One of the oldest tactics by wrongdoers and their allies is to ignore the actual allegations made against them and instead misrepresent the charges as ones they can truthfully deny. With grinding obviousness, that’s precisely what the “Trojan Horse” schools in Birmingham are doing now.
In a letter published in (where else) the Guardian, a group of the schools’ supporters announce the launch of the “Putting Birmingham Schoolkids First” campaign to “challenge the false and divisive allegation that [Trojan Horse] is a problem of systematic radicalisation, extremism or terrorism.”
The latter is a particularly brazen straw man. I think we can all agree that none of the schools ever taught their pupils how to make bombs and that no one in Birmingham became a terrorist as a result of a segregated biology lesson. But these were, of course, things which no one ever alleged for a second. Nor, in fact, did the Government reports which will result next month in the removal of the schools’ leadership accuse them of systematically promoting radicalisation or extremism.
The letter continues: “The central allegation, that there was an organised plot to radicalise schoolchildren in a handful of Birmingham schools, remains unproven.” Hold on – you said it was “false” only the previous sentence! And it wasn’t the “central allegation” either.
As we have documented, there is clear evidence of extremism at some of the Trojan Horse schools. According to on-the-record testimony, the man who is now (until next month, anyway) head of Park View, Mozz Hussain, described the US in assemblies as the “evil in the world” and the “cause of all famine.” The Arabic teacher at Oldknow, Asif Khan, led children in anti-Christian chanting. An al-Qaeda-sympathising preacher, Shady al-Suleiman, was invited to Park View on November 28 2013. (The school’s assistant head, Lee Donaghy, told MPs that they did not know of his extremist views, something which takes about thirty seconds to find on Google.)
But extremism is not the same as terrorism; and as we’ve also said, extremism was only one strand of what went on at Park View, Oldknow and the rest. The real central finding, in the words of Sir Michael Wilshaw, chief inspector of schools, was of an “organised campaign” targeting schools in Birmingham to impose a “narrow, faith-based ideology”, with the same people “highly influential across several of the schools”.
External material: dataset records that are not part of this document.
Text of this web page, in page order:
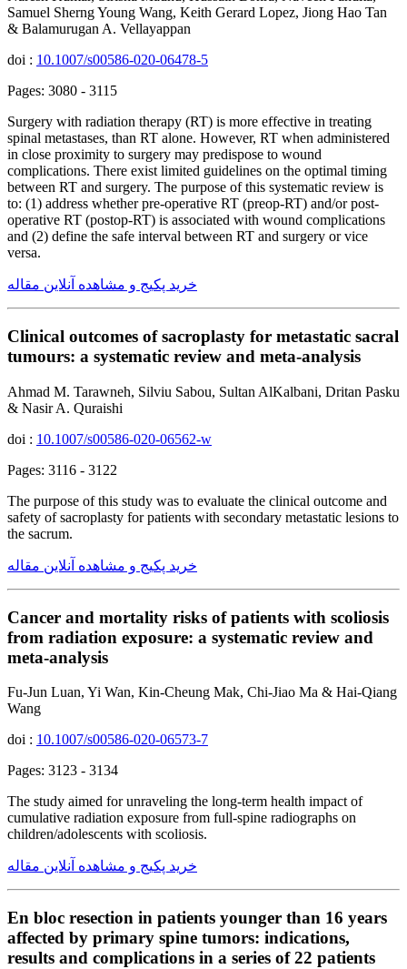
Samuel Sherng Young Wang, Keith Gerard Lopez, Jiong Hao Tan
& Balamurugan A. Vellayappan
doi : 10.1007/s00586-020-06478-5
Pages: 3080 - 3115
Surgery with radiation therapy (RT) is more effective in treating
spinal metastases, than RT alone. However, RT when administered
in close proximity to surgery may predispose to wound
complications. There exist limited guidelines on the optimal timing
between RT and surgery. The purpose of this systematic review is
to: (1) address whether pre-operative RT (preop-RT) and/or post-
operative RT (postop-RT) is associated with wound complications
and (2) define the safe interval between RT and surgery or vice
versa.
خرید پکیج و مشاهده آنلاین مقاله
Clinical outcomes of sacroplasty for metastatic sacral
tumours: a systematic review and meta-analysis
Ahmad M. Tarawneh, Silviu Sabou, Sultan AlKalbani, Dritan Pasku
& Nasir A. Quraishi
doi : 10.1007/s00586-020-06562-w
Pages: 3116 - 3122
The purpose of this study was to evaluate the clinical outcome and
safety of sacroplasty for patients with secondary metastatic lesions to
the sacrum.
خرید پکیج و مشاهده آنلاین مقاله
Cancer and mortality risks of patients with scoliosis
from radiation exposure: a systematic review and
meta-analysis
Fu-Jun Luan, Yi Wan, Kin-Cheung Mak, Chi-Jiao Ma & Hai-Qiang
Wang
doi : 10.1007/s00586-020-06573-7
Pages: 3123 - 3134
The study aimed for unraveling the long-term health impact of
cumulative radiation exposure from full-spine radiographs on
children/adolescents with scoliosis.
خرید پکیج و مشاهده آنلاین مقاله
En bloc resection in patients younger than 16 years
affected by primary spine tumors: indications,
results and complications in a series of 22 patients
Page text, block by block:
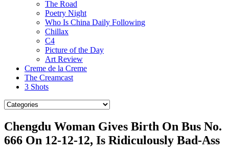
The Road
Poetry Night
Who Is China Daily Following
Chillax
C4
Picture of the Day
Art Review
Creme de la Creme
The Creamcast
3 Shots
Chengdu Woman Gives Birth On Bus No.
666 On 12-12-12, Is Ridiculously Bad-Ass
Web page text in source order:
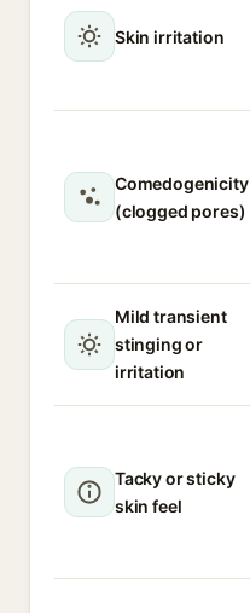
Skin irritation
Comedogenicity
(clogged pores)
Mild transient
stinging or
irritation
Tacky or sticky
skin feel
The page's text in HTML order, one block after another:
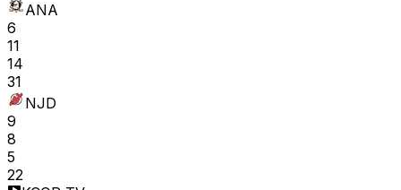
ANA
6
11
14
31
NJD
9
8
5
22

A “culture of fear and intimidation” had developed in several of the schools, with “headteachers, including those with a proud record of raising standards… marginalised or forced out of their jobs”. There had been a “breakdown in trust” between staff and governors, who had “sought to make changes to the curriculum on the basis of their own personal beliefs”, with girls and boys “not treated equally”, music in one school removed from the curriculum against pupils’ wishes, and the children’s experiences “restricted”, making them “vulnerable to segregation and emotional dislocation from wider society”.
No reference whatever is made to these charges in the “putting Birmingham schoolkids first” letter, presumably because they are rather harder to refute.
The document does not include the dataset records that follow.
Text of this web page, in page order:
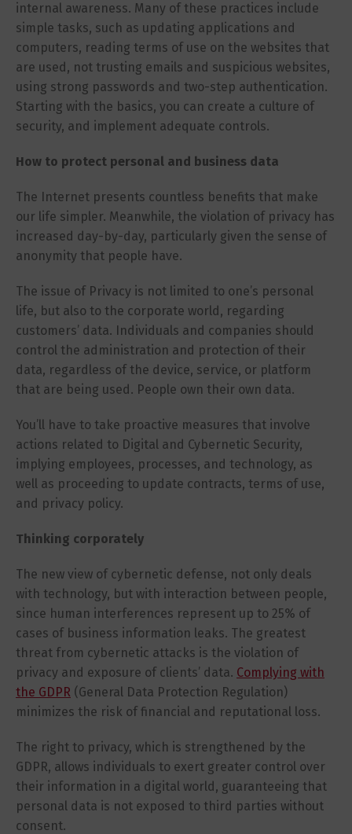
internal awareness. Many of these practices include
simple tasks, such as updating applications and
computers, reading terms of use on the websites that
are used, not trusting emails and suspicious websites,
using strong passwords and two-step authentication.
Starting with the basics, you can create a culture of
security, and implement adequate controls.
How to protect personal and business data
The Internet presents countless benefits that make
our life simpler. Meanwhile, the violation of privacy has
increased day-by-day, particularly given the sense of
anonymity that people have.
The issue of Privacy is not limited to one’s personal
life, but also to the corporate world, regarding
customers’ data. Individuals and companies should
control the administration and protection of their
data, regardless of the device, service, or platform
that are being used. People own their own data.
You’ll have to take proactive measures that involve
actions related to Digital and Cybernetic Security,
implying employees, processes, and technology, as
well as proceeding to update contracts, terms of use,
and privacy policy.
Thinking corporately
The new view of cybernetic defense, not only deals
with technology, but with interaction between people,
since human interferences represent up to 25% of
cases of business information leaks. The greatest
threat from cybernetic attacks is the violation of
privacy and exposure of clients’ data. Complying with
the GDPR (General Data Protection Regulation)
minimizes the risk of financial and reputational loss.
The right to privacy, which is strengthened by the
GDPR, allows individuals to exert greater control over
their information in a digital world, guaranteeing that
personal data is not exposed to third parties without
consent.
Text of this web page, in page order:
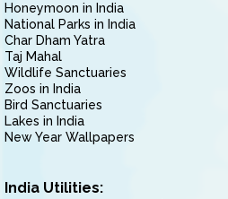
Honeymoon in India
National Parks in India
Char Dham Yatra
Taj Mahal
Wildlife Sanctuaries
Zoos in India
Bird Sanctuaries
Lakes in India
New Year Wallpapers
India Utilities:
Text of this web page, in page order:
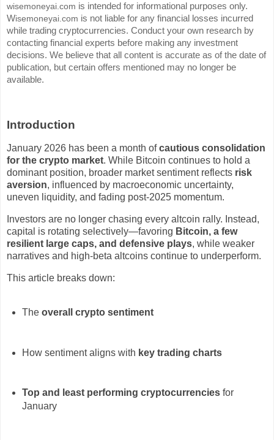
wisemoneyai.com is intended for informational purposes only.
Wisemoneyai.com is not liable for any financial losses incurred
while trading cryptocurrencies. Conduct your own research by
contacting financial experts before making any investment
decisions. We believe that all content is accurate as of the date of
publication, but certain offers mentioned may no longer be
available.
Introduction
January 2026 has been a month ofcautious consolidation
for the crypto market. While Bitcoin continues to hold a
dominant position, broader market sentiment reflects risk
aversion, influenced by macroeconomic uncertainty,
uneven liquidity, and fading post-2025 momentum.
Investors are no longer chasing every altcoin rally. Instead,
capital is rotating selectively—favoring Bitcoin, a few
resilient large caps, and defensive plays, while weaker
narratives and high-beta altcoins continue to underperform.
This article breaks down:
The overall crypto sentiment
How sentiment aligns with key trading charts
Top and least performing cryptocurrenciesfor
January
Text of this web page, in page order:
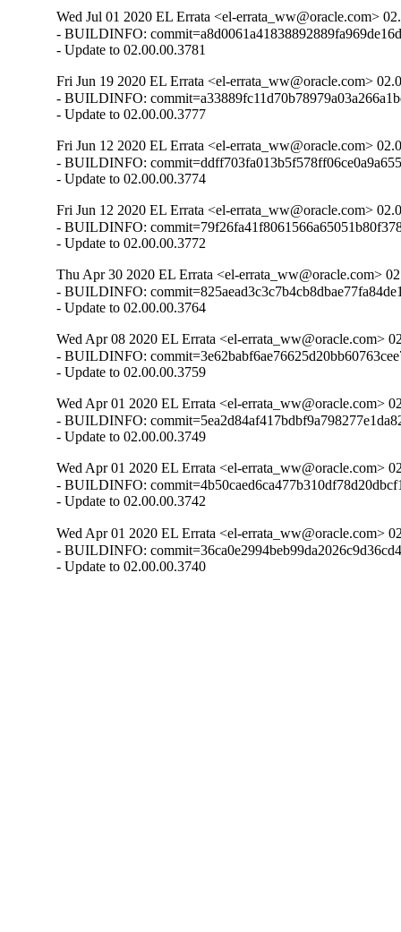
Wed Jul 01 2020 EL Errata <el-errata_ww@oracle.com>
- BUILDINFO:
- Update to 02.00.00.3781
Fri Jun 19 2020 EL Errata <el-errata_ww@oracle.com>
- BUILDINFO:
- Update to 02.00.00.3777
Fri Jun 12 2020 EL Errata <el-errata_ww@oracle.com>
- BUILDINFO:
- Update to 02.00.00.3774
Fri Jun 12 2020 EL Errata <el-errata_ww@oracle.com>
- BUILDINFO:
- Update to 02.00.00.3772
Thu Apr 30 2020 EL Errata <el-errata_ww@oracle.com>
- BUILDINFO:
- Update to 02.00.00.3764
Wed Apr 08 2020 EL Errata <el-errata_ww@oracle.com>
- BUILDINFO:
- Update to 02.00.00.3759
Wed Apr 01 2020 EL Errata <el-errata_ww@oracle.com>
- BUILDINFO:
- Update to 02.00.00.3749
Wed Apr 01 2020 EL Errata <el-errata_ww@oracle.com>
- BUILDINFO:
- Update to 02.00.00.3742
Wed Apr 01 2020 EL Errata <el-errata_ww@oracle.com>
- BUILDINFO:
- Update to 02.00.00.3740
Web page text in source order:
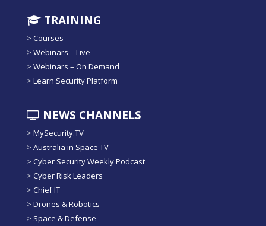
TRAINING
> Courses
> Webinars – Live
> Webinars – On Demand
> Learn Security Platform
NEWS CHANNELS
> MySecurity.TV
> Australia in Space TV
> Cyber Security Weekly Podcast
> Cyber Risk Leaders
> Chief IT
> Drones & Robotics
> Space & Defense
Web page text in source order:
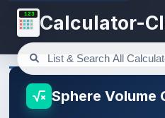
123 Calculator-
Sphere Volume
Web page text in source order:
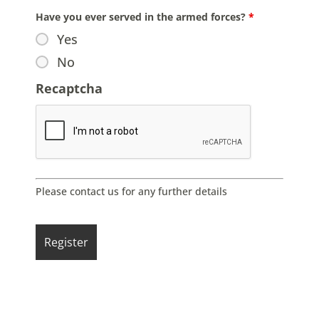
Have you ever served in the armed forces? *
Yes
No
Recaptcha
Please contact us for any further details
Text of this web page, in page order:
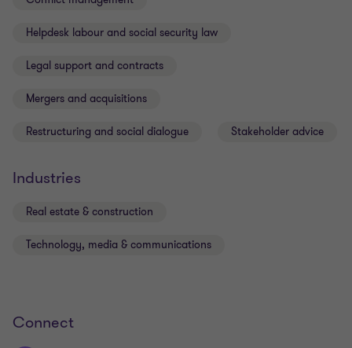
Helpdesk labour and social security law
Legal support and contracts
Mergers and acquisitions
Restructuring and social dialogue Stakeholder advice
Industries
Real estate & construction
Technology, media & communications
Connect

The campaign held a public meeting last week at which, by all accounts, a number of even sillier straw men were erected. Sir Tim Brighouse, the former Birmingham education chief on whose watch the problems started, sent a video message saying that “we are in the middle of a fever that equates being a Muslim with extremism.” Who outside the ranks of the far right has said this?
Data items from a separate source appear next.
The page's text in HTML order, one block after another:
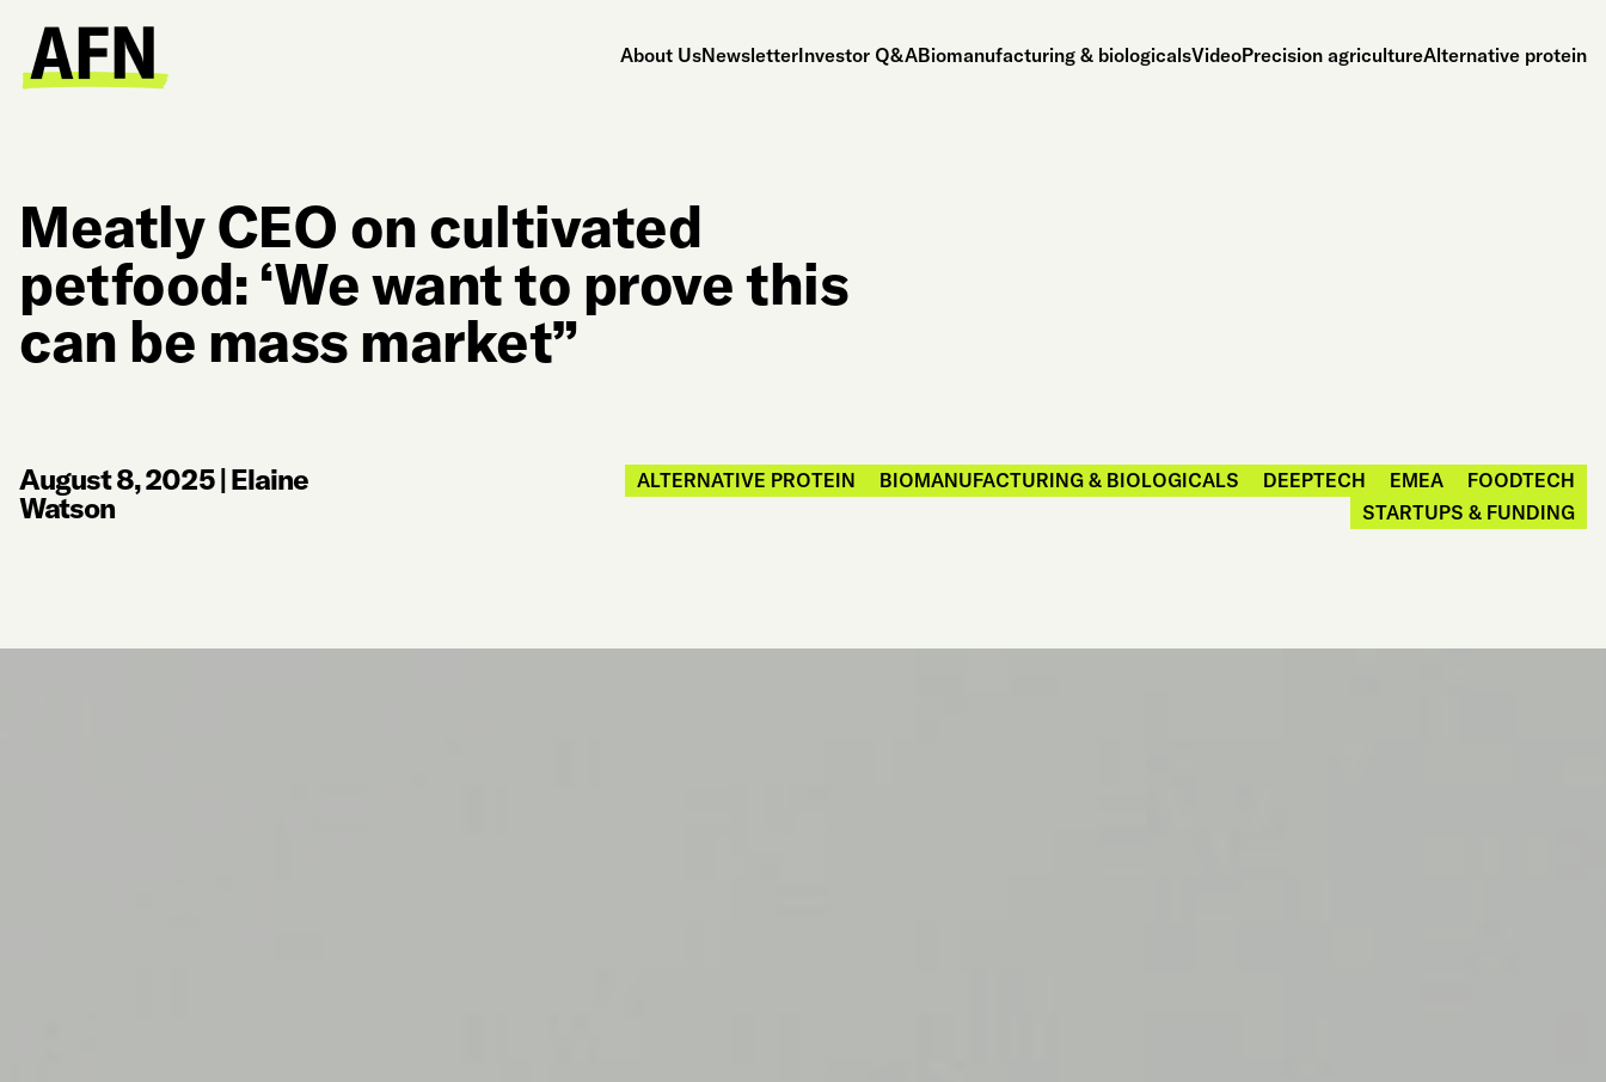
About UsNewsletterInvestor Q&ABiomanufacturing & biologicalsVideoPrecision agricultureAlternative protein
Meatly CEO on cultivated
petfood: ‘We want to prove this
can be mass market”
August 8, 2025|Elaine
Watson
ALTERNATIVE PROTEIN BIOMANUFACTURING & BIOLOGICALS DEEPTECH EMEA
FOODTECH
STARTUPS & FUNDING

There were also the routine charges of “Islamophobia,” an “anti-Muslim agenda” and the “victimisation of the Muslim community.” This last was made by a councillor called Jess Phillips who fights for the rights of women – except, it seems, the right of women not to be made to “sit at the back of the class or round the sides” at these schools.
A number of other Birmingham councillors were at the meeting and the straw man tactic has also been much favoured by Birmingham council. Its initial response to the Trojan Horse letter was to refer it to the police anti-terrorist squad, even though it contained no allegation of terrorism – again presumably so it could be dismissed. Watch out for a similar tactic in the report of the council’s Kershaw inquiry into the affair.
“Communities across Birmingham now believe that their children’s educational potential and wellbeing is being threatened by politicians, who wish to be seen as ‘tough’ on Muslims,” says Hands off Birmingham Schools. How, I wonder, do the signatories know what “communities across Birmingham” now believe? Have they asked them – or has the assumption been made, as it was by the schools, that Muslim parents, unlike any other sorts of parents, “must” want a narrowly conservative, religious education for their children?
The more anyone has to play these kinds of games, the clearer it becomes that their cause is in deep trouble.
PS: Perhaps the most nauseating part of the meeting last week was when even a five-year-old boy called Ben was lifted up to the rostrum to read out yet another straw-man argument (see video above). “Some people come from different countries to this country, and that’s OK,” he said. “And whatever they want to eat, and whatever they want to wear, and whether they want to play or not, that’s OK as well. But it’s not OK for mean governments to stop them from doing all that stuff.” It went down a storm with the crowd – but nobody’s ever suggested stopping people from wearing or eating anything, or forcing them to play. More importantly, it risked looking like a textbook example of the kind of child manipulation that this whole saga has been about. How many 5-year-olds do you know that spontaneously talk about “mean governments?”